The role of BTK in CLL has drawn researchers to develop BTK inhibitors, such as ibrutinib - an FDA (Food and Drug Administration)[5] and EMA (European Medicines Agency)[6] - approved CLL treatment. Ibrutinib forms a covalent bond with a cysteine residue (C481) at BTK’s active site, and thus inhibits kinase activity, including autoactivation.[3] This kinase inhibition shuts down BCR signaling, reduces B cell proliferation, and promotes apoptosis of leukemic cells. Ibrutinib is effective as a standalone treatment for mutated and unmutated CLL and when combined with rituximab is an effective therapy for relapsed CLL.[1] In general, ibrutinib is well tolerated and shows continued efficacy during extended treatment periods.[7]
While ibrutinib has been a clinical success, there are a subset of CLL patients who develop resistance to this therapeutic. This resistance has been mapped to a C481S mutation that prevents ibrutinib from covalently binding to BTK resulting in continuous BCR signaling within leukemic cells.[3] Next-generation, reversible BTK inhibitors, such as ARQ 531, are currently being developed for relapsed/refractory CLL. ARQ-531 is a non-selective BTK inhibitor that suppresses signaling in cells with C481S BTK and PLCγ mutations. ARQ-531 also has an additional inhibitory activity against ERK signaling.[8] Furthermore, the FDA has recently approved LOXO-305, a non-covalent, reversible BTK inhibitor. LOXO-305 inhibits signaling in cells with wild-type or C481S-mutated BTK.[9, 10] In contrast, acalabrutinib, a second-generation irreversible BTK inhibitor has also been approved by the FDA. Acalabrutinib has a shorter half-life, allowing for variable dosages, and has increased C481 specificity that enhances its BTK inhibitory effects. The biochemical properties of acalabrutinib make it a suitable option for patients with treatment naïve CLL.[11]
In January 2023, the FDA and EMA approved an additional second-generation irreversible BTK inhibitor, zanubrutinib, for CLL.[12] Zanubrutinib’s design was guided by a structure-activity strategy to generate sustained BTK occupancy. Zanubrutinib exhibits reduced ITK and EGFR inhibition and has 4x longer half-life than acalabrutinib.[13] As such, it persists at high concentrations within the body making it available to re-inhibit newly synthesized BTK proteins, a unique difference from ibrutinib and acalabrutinib.[14]
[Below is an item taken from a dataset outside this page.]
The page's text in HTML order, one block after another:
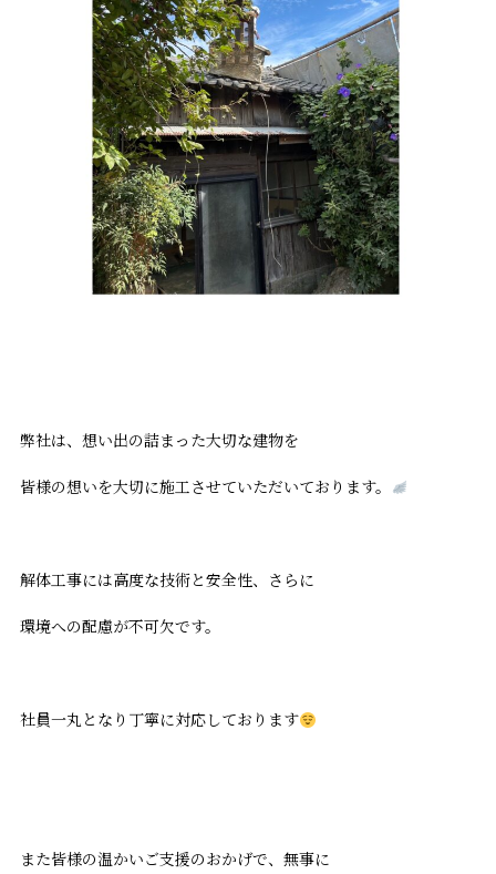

In a phase I/II study, all CLL patients treated with zanubrutinib had complete and sustained BTK occupancy in peripheral blood mononuclear cells and lymph nodes.[15] Zanubrutinib’s performance supports the hypothesis that increased BTK selectivity maximizes BTK inhibition and drug efficacy. Additionally, zanubrutinib’s enhanced BTK specificity reduces the incidence of off-target toxicities which may reduce side effects commonly associated with ibrutinib, such as cardiac events, subdural hematomas, and gastrointestinal bleeding.[10, 16, 17] This is particularly relevant to CLL as this class of BTK inhibitors are used by CLL patients indefinitely.
BTK inhibitors have become an invaluable CLL treatment and will continue to improve and provide therapeutic benefits. Additional studies such as NCT03734016 are underway to evaluate the effects of zanubrutinib and BTK inhibitors with other targeted therapies, which may improve the efficacy and durability of these treatments.